But if the Labour government thinks that some symbolic declarations and posturing as a champion of women and girls will make us forget that its own cops rape and murder women (we haven’t forgotten about Sarah Everard), that it supports the genocide of Palestinians, with women and children slaughtered in the tens of thousands, or that it cuts benefits for the most marginalised, or that it constantly gets on its knees for the misogynist-in-chief across the pond, then it has another thing coming. It is precisely because violence against women and girls is a burning problem that we need a real strategy to fight it! The conditions for women and girls will advance only if Broken Britain gets fixed.

Schools on the frontline

The growth of violence against women is happening in the context of the documented rise in misogyny among boys and young men, a reflection of the proliferation of the manosphere. Misogyny has become a mainstream topic since the release of Adolescence last year and Louis Theroux’s Inside the manosphere this year. Both, whatever their flaws, put the spotlight on a real and growing problem: a wholesale social crisis facing young people and unfolding along gender lines.

Schools are a natural frontline of this crisis since this is where young people spend most of their time. Teachers report a rise in misogynistic comments and attitudes; many schools have done whole-school boys-only assemblies on Andrew Tate and the manosphere (because…of their chromosomes?); and more days are rolled out to train teachers in how to spot the signs of misogyny, how to talk to boys, how to talk about masculinity, and all sorts. (As if we didn’t have enough reasons to quit the profession!)

Because schools are a major interface between youth and society, it is no surprise that they form a key component of the government’s strategy to deal with misogyny, and that the National Education Union (NEU) has its own campaign on the issue. To say that both are hugely ill-equipped to deal with the issue would be an understatement.

The liberal tautology

What exactly are the solutions on offer? The government wants to “empower” teachers and families to “address these harmful attitudes and behaviours”, teach young boys how to “identify positive role models and challenge unhealthy myths about women and relationships”, “arm children against disinformation, fake news and conspiracy theories”, place children “displaying harmful behaviours…in behaviour change programmes” (!) and give police (unfortunately) and social services more “tools they need to intervene”.

The NEU, for its part, does not put forward anything fundamentally different. “It’s Not OK”—its campaign against sexism and sexual harassment—is a toolkit for educating young boys about healthy masculinity, how to challenge gender stereotypes, and how to make collages about masculinity or facilitate a session on body sculpting. (Don’t worry, we are as confused as you are.)

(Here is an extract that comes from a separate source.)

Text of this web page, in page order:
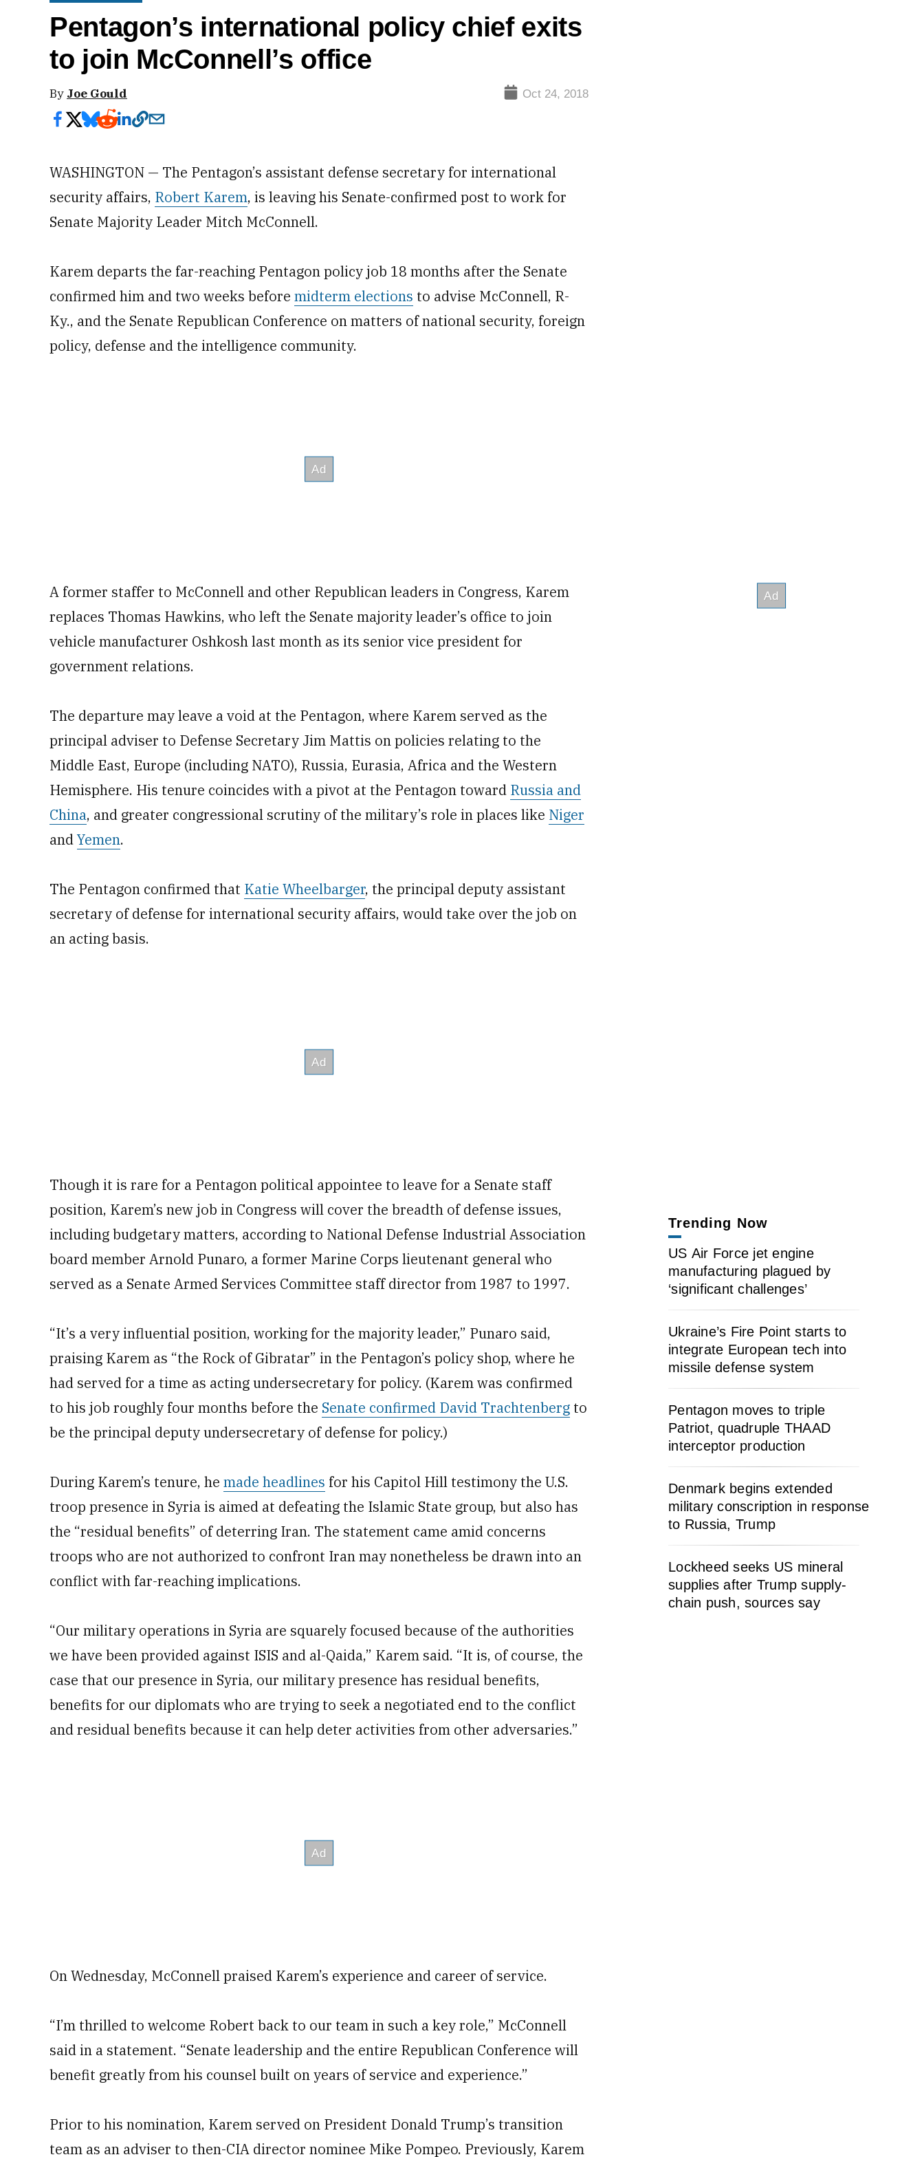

Sounds good though, right?

Wrong. Both the NEU and the government view everything in terms of “teaching” misogyny out of the heads of boys. (The difference is that the government is willing to throw the “bad ones” into behaviour change programmes.) And as far as where that behaviour comes from, both agree that it’s due to bad influences, exacerbated by social media.

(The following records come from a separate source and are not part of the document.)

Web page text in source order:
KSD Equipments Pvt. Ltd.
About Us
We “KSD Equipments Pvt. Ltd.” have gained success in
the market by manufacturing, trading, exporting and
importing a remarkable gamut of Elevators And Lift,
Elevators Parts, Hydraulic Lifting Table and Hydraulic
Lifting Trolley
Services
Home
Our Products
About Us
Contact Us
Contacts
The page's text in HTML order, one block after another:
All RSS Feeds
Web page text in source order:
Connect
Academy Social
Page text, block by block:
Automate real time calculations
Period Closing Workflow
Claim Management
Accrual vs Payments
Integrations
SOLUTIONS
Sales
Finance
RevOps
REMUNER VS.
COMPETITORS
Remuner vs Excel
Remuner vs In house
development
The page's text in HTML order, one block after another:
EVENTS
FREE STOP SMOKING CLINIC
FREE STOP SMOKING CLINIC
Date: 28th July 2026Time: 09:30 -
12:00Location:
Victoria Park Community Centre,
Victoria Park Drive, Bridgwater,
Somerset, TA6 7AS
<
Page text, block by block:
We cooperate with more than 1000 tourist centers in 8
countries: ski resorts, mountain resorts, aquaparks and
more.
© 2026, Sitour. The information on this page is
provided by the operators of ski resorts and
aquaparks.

We are left with a tautology: bad ideas (of the manosphere) are causing bad ideas (in the heads of boys). And, we will get good behaviour by modelling good behaviour. Simple, as if kids were lab monkeys. This logic perhaps explains why the government only pledged a measly £20 million for its solution, and why the union demands nothing and instead suggests nice charities which can come in to give workshops.

Let’s get real for a minute

A lot of education workers would welcome much of what is on offer. Partly because so little is done to deal with these problems, we’re happy something is being done at all, and partly because we stay true to our vocation and genuinely think everything can improve through education. But the efficacy of these solutions must be judged by looking at the broader social and political context and with a clear understanding of what exactly is driving the growth of misogynistic attitudes.

Let’s start with the broader context. The education system is crumbling from chronic underfunding. Academy trusts leech off school funding to pay their CEOs to turn schools into prisons. They implement completely draconian behaviour management regimes which are designed to instil submission but in fact breed defiance. Learning needs are through the roof, but there’s not enough funding for Teaching Assistants. The number of students eligible for free school meals, meaning those from low-income families, continues to rise year on year, sitting at 25% of all students as of 2025. A lot of students in inner-city schools don’t even have paper at home on which to do their homework!

Schools are simply not fit for purpose. As youth experience more hardship, school budgets are being slashed. They are not places where young people thrive. In fact, despite teachers working themselves to the bone, the education system is failing the majority of young people. Youth have few prospects after they finish school—good jobs are few and far between in Britain’s stagnant economy. Youth crime is on the rise. On top of all this, going to university to stand a chance traps them in lifelong debt. The growth of misogynistic attitudes is taking place in the context of an entire society rotting from within. Youth in particular experience the brunt of it. And of course, it’s the children of the working class who get it the worst.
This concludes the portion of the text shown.